The musical, extensively reworked and cut by 40 minutes after its world premiere in Toronto received some damning reviews, opens in London in June where it faces tough competition from a string of hit musicals.
As actors playing deadly orcs skipped, bounded and somersaulted across London's historic Theatre Royal Drury Lane, Warchus called the three-hour spectacular "a mixture of Shakespeare and Cirque du Soleil."
The Toronto show, which took four years to bring to the stage, was applauded by critics for its gymnastic orcs and menacing dark riders but they confessed to getting lost in the tangled plots of Tolkien's Middle Earth.
So the producers went back to the drawing board.
"The differences are wholesale. I would call this a world premiere because it is so different," Warchus said. "The trouble in Toronto was that we were getting too much of the story on stage. Toronto was the stepping stone."

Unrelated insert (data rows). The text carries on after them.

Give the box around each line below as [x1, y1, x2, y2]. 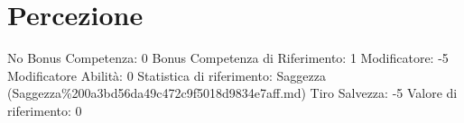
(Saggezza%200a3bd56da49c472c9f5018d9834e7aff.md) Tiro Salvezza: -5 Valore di [7, 83, 458, 102]
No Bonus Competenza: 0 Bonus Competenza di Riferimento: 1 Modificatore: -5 [7, 48, 449, 67]
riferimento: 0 [7, 101, 82, 119]
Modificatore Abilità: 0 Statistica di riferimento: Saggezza [7, 66, 326, 84]
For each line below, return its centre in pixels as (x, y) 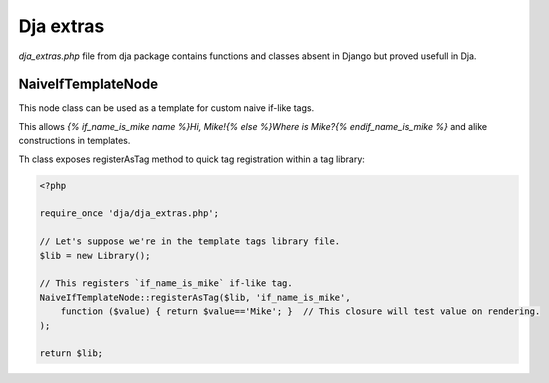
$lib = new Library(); (95, 255)
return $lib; (71, 353)
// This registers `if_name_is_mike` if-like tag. (166, 283)
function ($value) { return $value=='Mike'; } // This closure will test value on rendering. (300, 311)
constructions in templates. (74, 141)
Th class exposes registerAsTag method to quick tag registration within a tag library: (191, 159)
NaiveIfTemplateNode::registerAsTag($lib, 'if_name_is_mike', (195, 297)
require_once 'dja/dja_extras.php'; (129, 213)

The show cost 12.5 million pounds to stage in Canada and another 12.5 million pounds to put on in London, producer Kevin Wallace said. "It is the most expensive musical ever staged in London's West End," he added.
London theatres enjoyed a record year in 2006, fuelled by hit musicals like "The Sound of Music" and Monty Python's "Spamalot".

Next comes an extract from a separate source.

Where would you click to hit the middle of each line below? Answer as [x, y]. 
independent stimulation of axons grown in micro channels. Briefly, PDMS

But Wallace was confident he could fill the 2,000-seat theatre. "Thank God the West End is booming at the moment. It has had its best year ever. We want to contribute to that success."
Among the stars are Laura Michelle Kelly, who won an Olivier theatre award for her stage portrayal of Mary Poppins and returns to play Galadriel. "After taking a year off, I realised I really missed being on stage," she said.